2012年3月29日木曜日

春の院展で日本画にお腹いっぱい

日本橋三越で開催されていた、第67回春の院展を見た。

入選点数314点、同人作品展数32点、出品総点数346点。これだけの日本画を短い時間で味わうと、その多様さに、ただただ圧倒される。

描かれていたテーマは実に多彩だった。

何といっても、圧倒的に風景画が多い。季節は春、夏、秋、冬。何気ない都会や田舎の景色もあれば、遠い外国の風景もある。朝もあれば、昼もあり、夜もある。

人物画も多い。しかし、描かれているのは圧倒的に女性が多い。男性を描いた絵もあるが、ほとんどが外人を描いたもの。男は絵にならないのだろう。和服の女性、洋服の女性、裸の女性などなど。

動物の絵も目についた。花鳥風月的な伝統的な作品もあれば、犬やネコなどの身近な生き物を描いた作品もある。

描き方もいろいろ。しかし、日本画の特徴は、その丹念な筆使い。時々、思わず目を近づけて、どのように描いているのか、じっくりと観察してしまう。

これだけ多くの作品を一度に見ると、自分が好む絵の傾向がよくわかって面白い。外国の風景、女性、そして、非現実的な感覚の絵。それらが、私の今の好みのようだ。

そうした作品の中で、印象に残った作品は以下の通り。順番に特に意味はない。

小野田尚之『映』。山のほとりの緑に満ちた景色が、田んぼかあるいは池にきれいに映っている。その水の上に映った景色の美しさにただただ見とれた。

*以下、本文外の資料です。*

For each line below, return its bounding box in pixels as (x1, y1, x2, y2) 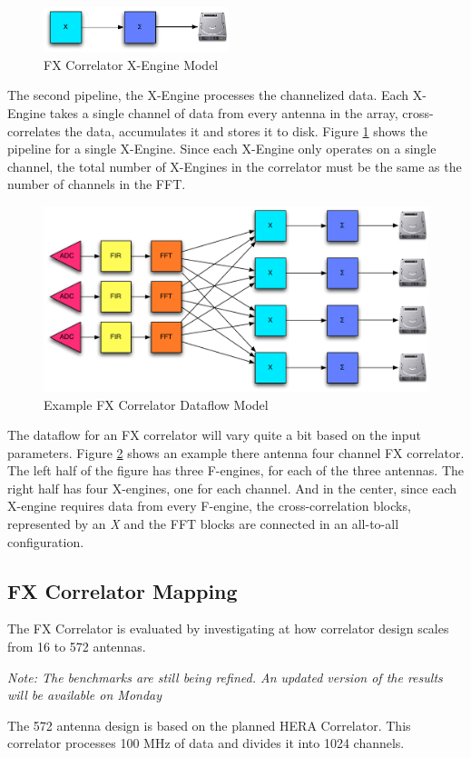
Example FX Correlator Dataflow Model (44, 394, 269, 414)
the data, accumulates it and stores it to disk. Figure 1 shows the (64, 121, 427, 140)
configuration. (7, 532, 84, 551)
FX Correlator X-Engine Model (44, 55, 219, 74)
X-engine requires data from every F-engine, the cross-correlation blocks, (7, 496, 411, 515)
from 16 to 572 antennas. (7, 637, 146, 656)
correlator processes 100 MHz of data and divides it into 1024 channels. (7, 733, 405, 753)
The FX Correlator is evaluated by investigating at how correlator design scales (7, 619, 449, 638)
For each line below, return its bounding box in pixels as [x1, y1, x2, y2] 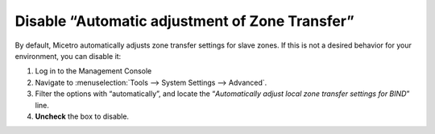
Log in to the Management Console [35, 66, 152, 76]
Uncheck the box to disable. [35, 111, 129, 121]
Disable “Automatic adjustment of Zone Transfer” [14, 12, 354, 30]
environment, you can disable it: [14, 51, 122, 61]
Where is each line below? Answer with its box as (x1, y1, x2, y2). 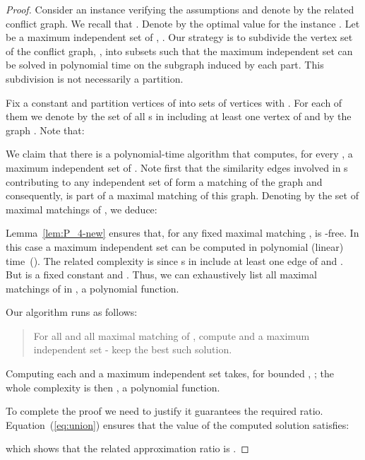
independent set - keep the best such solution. (33, 342, 232, 357)
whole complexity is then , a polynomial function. (6, 379, 220, 394)
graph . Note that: (6, 122, 85, 137)
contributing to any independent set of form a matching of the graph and (6, 174, 323, 189)
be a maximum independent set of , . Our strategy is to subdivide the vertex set (6, 30, 353, 45)
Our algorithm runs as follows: (6, 305, 138, 319)
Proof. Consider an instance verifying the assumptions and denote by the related (6, 2, 354, 16)
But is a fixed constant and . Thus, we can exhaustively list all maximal (6, 267, 317, 282)

山口裕子『春よ恋』。不思議な色彩感覚の世界の中で、ウサギたちが思い思いに戯れている。ウサギの背中には、鮮やかな花々が飾られている。何とも不思議な世界。

三浦愛子『夢と寝台』。画面右手の寝台に、一人の人物が仰向けに横たわっている。この風景は、この人物が見ている夢の中の世界なのか?どことなく、クリムトを思い出すような作品。

岡倉天心が設計した茨城県五浦海岸の六角堂を描いた作品が何点か目についた。六角堂は、昨年の東日本大震災後の津波で流出してしまった。それらの絵が語っていることは、私たちの心に素直に伝わってくる。